A committee of the European Medicines Agency has recommended the approval of Opdivo (nivolumab) for the treatment of people with advanced, inoperable, recurrent, or metastatic esophageal squamous cell carcinoma (ESCC) who previously received a chemo regimen containing fluoropyrimidine and a platinum agent.
The European Commission will review this opinion from the Committee for Medicinal Products for Human Use (CHMP) before making a decision. If approved, Opdivo will become the first immunotherapy available in Europe for a cancer in the upper gastrointestinal tract.
“We look forward to the [European Commission]’s final decision, which could mark the first time an immunotherapy is approved for any upper gastrointestinal cancer in the EU,” Ian M. Waxman, MD, development lead of gastrointestinal cancers at Bristol Myers Squibb, said in a press release.
Opdivo, developed by Bristol Myers Squibb, is an immune checkpoint inhibitor that blocks a mechanism used by cancer cells to avoid being targeted and destroyed by immune cells.
Specifically, it targets a protein called PD-1 on the surface of immune cells and prevents it from interacting with its ligands on cancer cells, thereby enabling immune cells to recognize and eliminate cancer cells more effectively.

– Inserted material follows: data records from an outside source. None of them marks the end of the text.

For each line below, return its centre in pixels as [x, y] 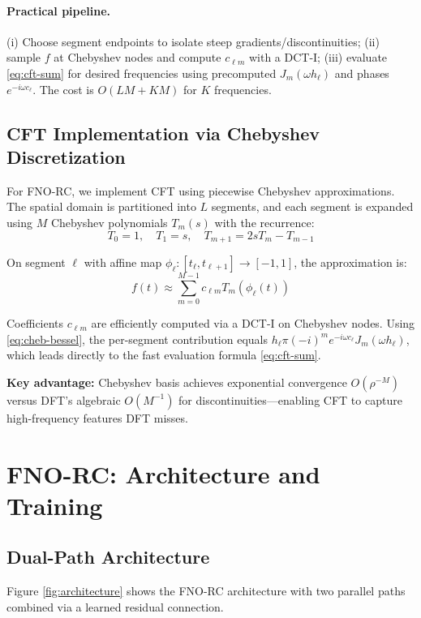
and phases [362, 73]
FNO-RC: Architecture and [163, 473]
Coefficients [35, 323]
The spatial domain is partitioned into [101, 206]
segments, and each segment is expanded [312, 206]
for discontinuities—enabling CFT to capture [290, 399]
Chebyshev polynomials [109, 222]
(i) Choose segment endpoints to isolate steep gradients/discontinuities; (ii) [193, 41]

Opdivo recently became the first immunotherapy to be approved by the U.S. Food and Drug Administration for patients with advanced ESCC, regardless of PD-L1 levels in their cancer cells.

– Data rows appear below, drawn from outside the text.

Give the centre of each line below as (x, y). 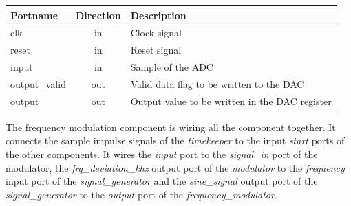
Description (158, 15)
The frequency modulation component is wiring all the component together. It (171, 127)
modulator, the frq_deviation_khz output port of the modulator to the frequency (175, 167)
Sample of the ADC (172, 67)
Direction (98, 15)
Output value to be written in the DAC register (231, 101)
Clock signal (156, 33)
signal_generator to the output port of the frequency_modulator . (141, 194)

Both the FDA’s approval and CHMP’s recommendation were based on data from ATTRACTION-3 (NCT02569242), a multicenter Phase 3 clinical trial that is investigating Opdivo’s safety and efficacy in ESCC patients who were resistant or intolerant to first-line combination therapy with fluoropyrimidine and platinum-based therapies.

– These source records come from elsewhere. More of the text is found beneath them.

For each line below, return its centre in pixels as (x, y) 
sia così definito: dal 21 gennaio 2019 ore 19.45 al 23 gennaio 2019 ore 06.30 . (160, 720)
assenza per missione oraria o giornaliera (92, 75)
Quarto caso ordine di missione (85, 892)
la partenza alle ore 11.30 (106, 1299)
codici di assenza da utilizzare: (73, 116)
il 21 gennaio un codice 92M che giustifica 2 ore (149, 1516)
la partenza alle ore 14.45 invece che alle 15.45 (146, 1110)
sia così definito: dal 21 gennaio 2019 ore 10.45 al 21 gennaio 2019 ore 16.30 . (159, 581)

In the trial, 419 individuals were randomly assigned to Opdivo or standard chemotherapy with docetaxel or paclitaxel, all given by intravenous (into-the-vein) infusions until disease progression or unacceptable toxicity.
ATTRACTION-3 met its primary goal of extending overall survival, with patients on Opdivo living significantly longer (a median of 10.9 months) than those receiving the chemo regimen (8.4 months). Overall, this meant that Opdivo reduced the risk of death by 23%, compared to the chemotherapy.
Additional results continued to demonstrate a survival benefit after 18 months, with more patients in the Opdivo group than on chemo being alive at that time (31% vs. 21%).
Importantly, this survival benefit was observed regardless of PD-L1 status, or the presence of PD-L1 in tumor cells, a measure that normally predicts responses to immune checkpoint inhibitors like Opdivo.
A similar proportion of patients responded to Opdivo and chemo (19.3% vs. 21.5%), but responses to Opdivo lasted substantially longer (6.9 months) compared to chemotherapy (3.9 months).
Although Opdivo did not significantly extend the time patients lived without signs of disease progression, an exploratory analysis showed a significant improvement in patient-reported quality of life in people receiving the medication.
Opdivo also led to fewer treatment-related adverse events than chemo (66% vs. 95%), and to a lower incidence of severe or life-threatening treatment-related adverse events (18% vs. 63%). A similar proportion of patients in the two groups discontinued treatment.
“This positive CHMP opinion underscores the potential of Opdivo in the EU treatment landscape for esophageal squamous cell carcinoma, with the ATTRACTION-3 trial showing clinically meaningful survival coupled with a favorable safety profile,” said Waxman.
“We remain committed to continuing to explore the potential benefits of Opdivo in earlier settings of esophageal cancer,” he added.